The replatforming of our hybrid mobile app to separate iOS and Android native apps was already well under way when I arrived at FreeAgent as a test engineer for the mobile team. Since then we have carved out processes that the whole team can contribute to, giving us confidence that for each release our apps are in good shape. Here are a few things we are doing to ensure this.
Automation with Appium
All end-to-end tests were being executed manually when I joined the team. As the replatforming work continued to pick up pace, manually regression testing different scenarios and their permutations became more and more time-consuming. Defects were creeping into core user flows as the complexity and size of the apps’ codebases grew. We needed something to help reassure us we weren’t breaking core functionality and to cut down the time spent on repetitive testing tasks. That’s where Appium comes in handy.
Our suite of automated end-to-end tests uses Appium and is written in Ruby.
Why Appium? The tests can be executed on both our native iOS and Android apps with the same test code, which means we only need to maintain a single codebase. We use the XCUITest and UIAutomator2 drivers for iOS and Android respectively.
Why Ruby? FreeAgent is written with love and Rails! Choosing a familiar and common programming language made sense for us as our Rails engineers can bring their Rails-fu and experience to this test codebase.
The tests are written following the Page Object Model (POM) design pattern as this helps keep the clutter of selectors, wait methods, element properties and navigation helpers away from the actual tests. The screens in our app have consistent designs throughout, so POM-ing makes elements and functions re-usable when we write tests across different areas of the app.
As you would expect, these tests don’t cover everything as they take a fair bit of time to maintain and run – such is the life of end-to-end tests. Their main responsibility is to ensure the happiest user paths are working as expected. Given this test suite can take a while to execute, it is run on a nightly schedule.
Now that the replatforming has been completed, these tests are an integral part of our release process. Our sprints run for two weeks and we usually release at the end of each sprint. These tests help ensure our main user flows haven’t broken, with new features and fixes being merged as the sprint progresses.

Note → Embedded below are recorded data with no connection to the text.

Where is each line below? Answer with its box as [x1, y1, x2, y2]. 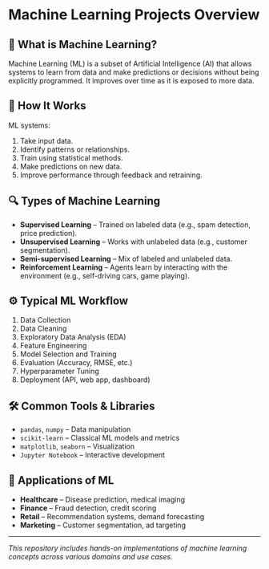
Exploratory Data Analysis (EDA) [19, 332, 126, 342]
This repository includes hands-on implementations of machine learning [8, 543, 247, 553]
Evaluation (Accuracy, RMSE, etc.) [19, 358, 133, 368]
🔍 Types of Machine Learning [8, 194, 161, 208]
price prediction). [19, 228, 78, 238]
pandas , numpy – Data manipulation [19, 425, 131, 434]
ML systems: [8, 120, 50, 130]
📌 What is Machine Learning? [8, 38, 158, 51]
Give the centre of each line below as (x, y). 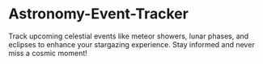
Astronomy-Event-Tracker (98, 14)
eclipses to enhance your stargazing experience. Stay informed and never (131, 44)
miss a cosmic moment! (48, 53)
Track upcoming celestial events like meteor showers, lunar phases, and (129, 36)
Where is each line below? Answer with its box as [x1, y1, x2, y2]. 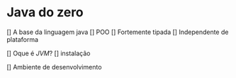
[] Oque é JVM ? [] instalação [6, 49, 91, 57]
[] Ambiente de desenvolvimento [6, 62, 102, 71]
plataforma [6, 35, 39, 43]
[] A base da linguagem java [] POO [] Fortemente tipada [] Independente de [6, 28, 229, 36]
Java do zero [6, 4, 84, 21]
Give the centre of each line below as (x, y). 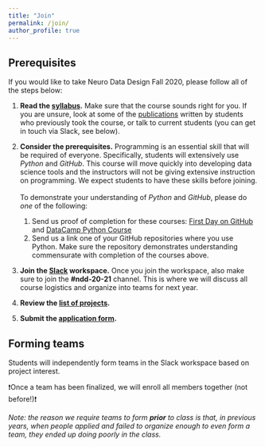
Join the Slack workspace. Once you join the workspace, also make (132, 271)
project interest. (34, 371)
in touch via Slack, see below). (70, 131)
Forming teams (47, 343)
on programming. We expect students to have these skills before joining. (138, 181)
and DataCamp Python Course (82, 230)
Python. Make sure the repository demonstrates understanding (135, 247)
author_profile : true (44, 30)
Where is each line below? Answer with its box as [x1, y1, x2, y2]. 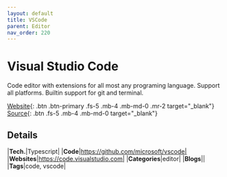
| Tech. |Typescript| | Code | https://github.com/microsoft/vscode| [7, 147, 187, 155]
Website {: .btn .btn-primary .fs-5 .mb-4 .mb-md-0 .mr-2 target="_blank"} [7, 102, 215, 110]
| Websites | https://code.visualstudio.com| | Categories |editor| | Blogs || [7, 155, 206, 163]
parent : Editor [7, 23, 51, 29]
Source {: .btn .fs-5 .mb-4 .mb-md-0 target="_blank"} [7, 109, 158, 117]
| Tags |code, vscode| [7, 162, 67, 170]
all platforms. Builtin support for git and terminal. [7, 88, 144, 97]
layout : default [7, 10, 53, 17]
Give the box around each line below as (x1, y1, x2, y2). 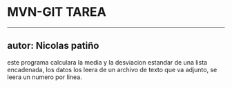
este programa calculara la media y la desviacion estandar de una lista (7, 58, 208, 66)
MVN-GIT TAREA (7, 4, 107, 20)
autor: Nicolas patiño (7, 40, 99, 52)
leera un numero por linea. (7, 73, 83, 81)
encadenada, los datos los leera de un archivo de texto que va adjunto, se (7, 65, 217, 74)
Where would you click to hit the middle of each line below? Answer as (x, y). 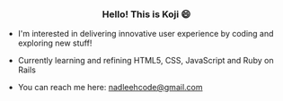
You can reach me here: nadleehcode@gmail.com (110, 88)
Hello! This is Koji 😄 (146, 14)
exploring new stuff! (55, 43)
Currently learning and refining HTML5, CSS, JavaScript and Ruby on (146, 61)
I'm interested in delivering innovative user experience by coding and (146, 34)
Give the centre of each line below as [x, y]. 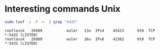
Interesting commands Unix [62, 9]
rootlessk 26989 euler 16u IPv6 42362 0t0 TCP [80, 39]
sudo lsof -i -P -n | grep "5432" [41, 22]
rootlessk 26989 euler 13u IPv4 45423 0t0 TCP [80, 31]
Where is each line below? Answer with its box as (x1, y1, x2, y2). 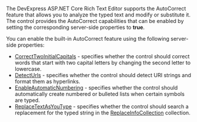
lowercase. (14, 65, 42, 72)
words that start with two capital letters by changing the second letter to (14, 59, 191, 66)
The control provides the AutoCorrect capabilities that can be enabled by (6, 18, 185, 24)
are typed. (14, 97, 40, 104)
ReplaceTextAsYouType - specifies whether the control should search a (14, 103, 189, 110)
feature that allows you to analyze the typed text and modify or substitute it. (6, 11, 191, 18)
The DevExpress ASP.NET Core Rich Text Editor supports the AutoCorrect (6, 5, 186, 12)
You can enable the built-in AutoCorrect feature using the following (6, 35, 170, 42)
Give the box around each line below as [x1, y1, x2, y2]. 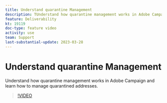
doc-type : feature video [5, 26, 57, 31]
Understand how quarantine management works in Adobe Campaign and [5, 78, 155, 84]
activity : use [5, 30, 35, 35]
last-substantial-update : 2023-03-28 [5, 40, 83, 45]
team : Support [5, 35, 35, 40]
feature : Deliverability [5, 16, 57, 21]
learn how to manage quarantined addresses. [5, 83, 98, 89]
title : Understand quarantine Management [5, 7, 92, 12]
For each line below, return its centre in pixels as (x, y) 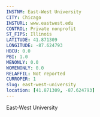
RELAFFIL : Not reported (36, 74)
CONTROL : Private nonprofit (41, 29)
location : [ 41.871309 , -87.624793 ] (51, 90)
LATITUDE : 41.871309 (32, 40)
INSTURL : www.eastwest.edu (40, 23)
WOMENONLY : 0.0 (25, 68)
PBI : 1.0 (17, 57)
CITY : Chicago (24, 17)
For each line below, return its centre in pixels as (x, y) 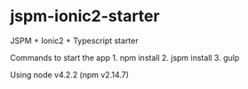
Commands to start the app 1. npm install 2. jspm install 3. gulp (125, 57)
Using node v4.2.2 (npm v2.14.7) (70, 74)
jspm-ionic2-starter (85, 16)
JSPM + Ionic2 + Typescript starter (74, 41)
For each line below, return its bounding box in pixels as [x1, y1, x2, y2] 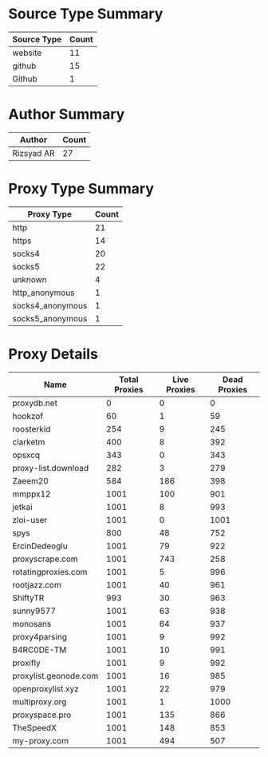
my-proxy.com [12, 735, 69, 746]
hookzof [12, 410, 44, 421]
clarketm [12, 436, 45, 448]
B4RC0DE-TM [12, 644, 67, 655]
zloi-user [12, 514, 48, 525]
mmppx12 [12, 488, 51, 500]
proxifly [12, 657, 41, 668]
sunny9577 [12, 605, 57, 616]
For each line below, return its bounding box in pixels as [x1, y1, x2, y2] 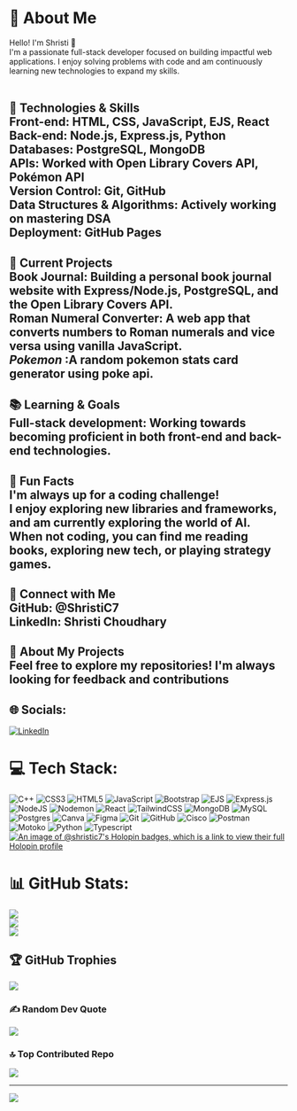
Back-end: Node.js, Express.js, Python [9, 128, 226, 144]
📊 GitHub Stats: [9, 874, 130, 894]
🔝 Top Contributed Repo [9, 1048, 115, 1060]
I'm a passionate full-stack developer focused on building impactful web [9, 46, 272, 57]
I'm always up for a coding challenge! [9, 487, 219, 502]
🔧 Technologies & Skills [9, 101, 140, 116]
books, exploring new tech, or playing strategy [9, 542, 271, 557]
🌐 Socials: [9, 702, 67, 717]
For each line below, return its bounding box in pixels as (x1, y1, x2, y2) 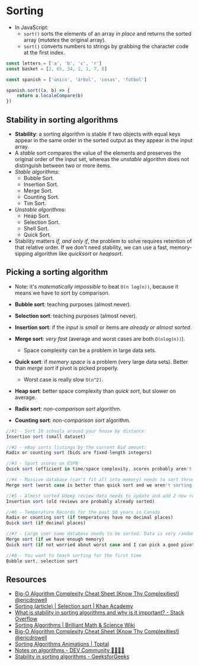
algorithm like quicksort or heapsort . (34, 250, 123, 257)
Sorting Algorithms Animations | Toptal (14, 641, 110, 648)
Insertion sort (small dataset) (6, 434, 86, 440)
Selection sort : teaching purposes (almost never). (14, 312, 137, 319)
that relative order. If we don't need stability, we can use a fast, (14, 244, 169, 251)
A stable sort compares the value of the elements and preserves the (14, 149, 181, 156)
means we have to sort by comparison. (14, 289, 110, 296)
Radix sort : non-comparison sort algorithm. (14, 405, 121, 412)
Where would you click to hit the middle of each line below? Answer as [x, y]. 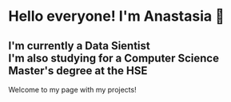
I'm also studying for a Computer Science [114, 58]
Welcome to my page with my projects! [73, 90]
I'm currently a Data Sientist [79, 46]
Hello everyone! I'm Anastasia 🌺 [117, 16]
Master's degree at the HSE [78, 71]
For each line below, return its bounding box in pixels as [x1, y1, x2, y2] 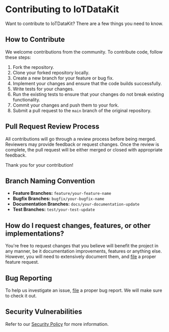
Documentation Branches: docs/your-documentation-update [12, 201, 140, 207]
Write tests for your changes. [12, 86, 74, 92]
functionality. [12, 96, 40, 103]
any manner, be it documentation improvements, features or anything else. [5, 248, 162, 254]
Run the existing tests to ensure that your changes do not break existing [12, 91, 164, 97]
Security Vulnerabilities [5, 308, 83, 316]
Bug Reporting [5, 274, 53, 283]
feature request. [5, 259, 39, 265]
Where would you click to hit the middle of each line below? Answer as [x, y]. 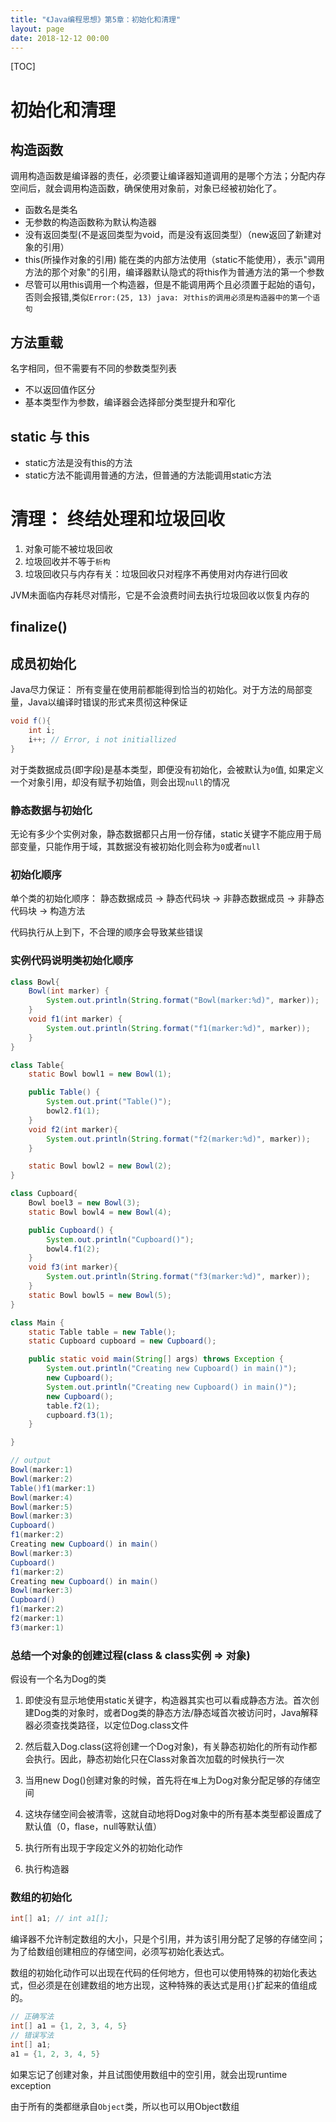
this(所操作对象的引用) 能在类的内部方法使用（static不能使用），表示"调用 [174, 260]
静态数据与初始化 [51, 810]
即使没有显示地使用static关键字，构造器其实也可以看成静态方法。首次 [167, 1700]
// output [31, 1461]
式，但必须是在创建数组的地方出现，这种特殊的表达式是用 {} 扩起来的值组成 [164, 1985]
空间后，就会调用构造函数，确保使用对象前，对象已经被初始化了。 [146, 188]
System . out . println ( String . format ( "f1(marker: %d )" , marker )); [178, 1028]
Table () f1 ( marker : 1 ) [53, 1488]
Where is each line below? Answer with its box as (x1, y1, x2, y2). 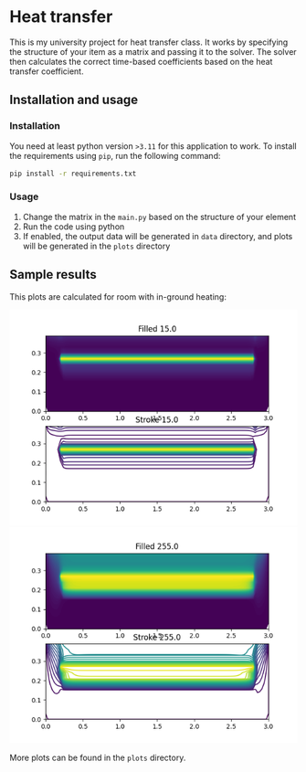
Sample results (9, 267, 98, 282)
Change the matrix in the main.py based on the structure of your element (22, 211, 297, 222)
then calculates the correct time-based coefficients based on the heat (9, 56, 273, 67)
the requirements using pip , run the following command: (9, 150, 221, 161)
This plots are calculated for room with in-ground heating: (9, 291, 227, 302)
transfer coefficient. (9, 66, 84, 77)
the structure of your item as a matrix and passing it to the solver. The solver (9, 46, 297, 57)
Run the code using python (22, 221, 125, 232)
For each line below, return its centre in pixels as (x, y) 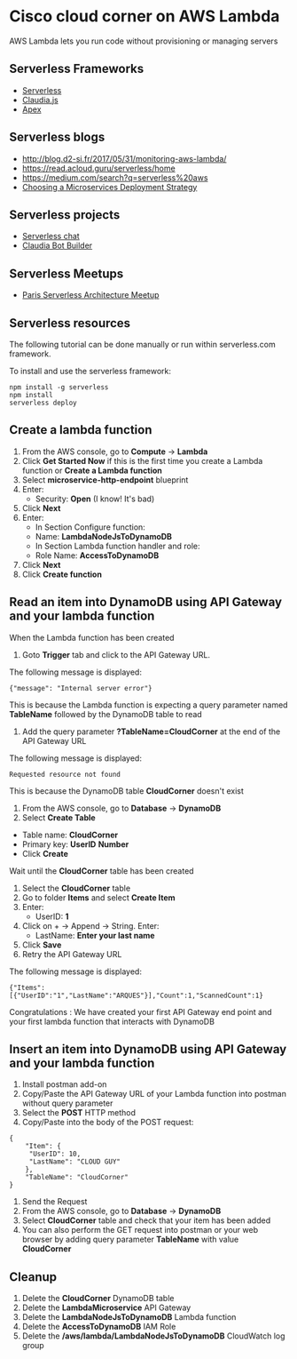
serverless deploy (43, 403)
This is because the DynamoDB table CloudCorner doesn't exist (126, 791)
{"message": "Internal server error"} (81, 688)
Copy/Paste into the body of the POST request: (108, 1123)
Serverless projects (65, 215)
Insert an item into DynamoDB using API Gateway (148, 1049)
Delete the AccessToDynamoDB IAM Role (99, 1327)
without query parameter (67, 1103)

FreeAgent uses a shift-left testing strategy to give our test engineers time and opportunities to devise and manage processes for preventing bugs before code changes reach their testing phase. This may sound like “let’s get developers to do all the testing”. Well, sort of. Developers will take on manual testing with support and guidance from the test engineer. Test scripts are written by the developers as they are developing the feature/change. The test engineer or other developers may make suggestions to improve the test script. Once the change is ready for code review, either the code reviewer, another developer (this should never be the developer who made the code change) or test engineer will execute the test script. A second set of testing eyes is always welcome if the change feels like it is high risk.
We’re taking a bit of an uphill journey with unit tests but it’s a journey well worth going on. Does code coverage mean everything, though? No! But it certainly does help to gauge which parts of the app are at a higher risk of defects being introduced. It’s sometimes very easy to start treating code coverage as a numbers game. We should avoid writing test code for the sole purpose of upping the coverage percentage. As we continue to work on increasing our code coverage, our general approach to addressing existing gaps in coverage is to fill gaps where the greatest risk lies by not having unit tests in place, e.g. core functionality and complex code. Gaps in code coverage are tracked as technical debt so that we don’t forget to tackle them later.
Trying to measure something that has a different meaning to different parts of the business can be a bit tricky. A question that I’m often asking myself is “are these test processes actually working?”. We need a bit more than app ratings to tell us how well we’re really doing. Alongside app ratings, we combine a few metrics like customer issues, internally raised issues, crash-free users, open crashes and code coverage to generate an app quality score. We then compare the score month on month. It’s not an exact science but it is helpful to have a rough indicator that provides the team with a benchmark to reach for and maintain.
As we continue to boost the native mobile apps with more great features, the way we test will evolve, and I’m very much looking forward to it.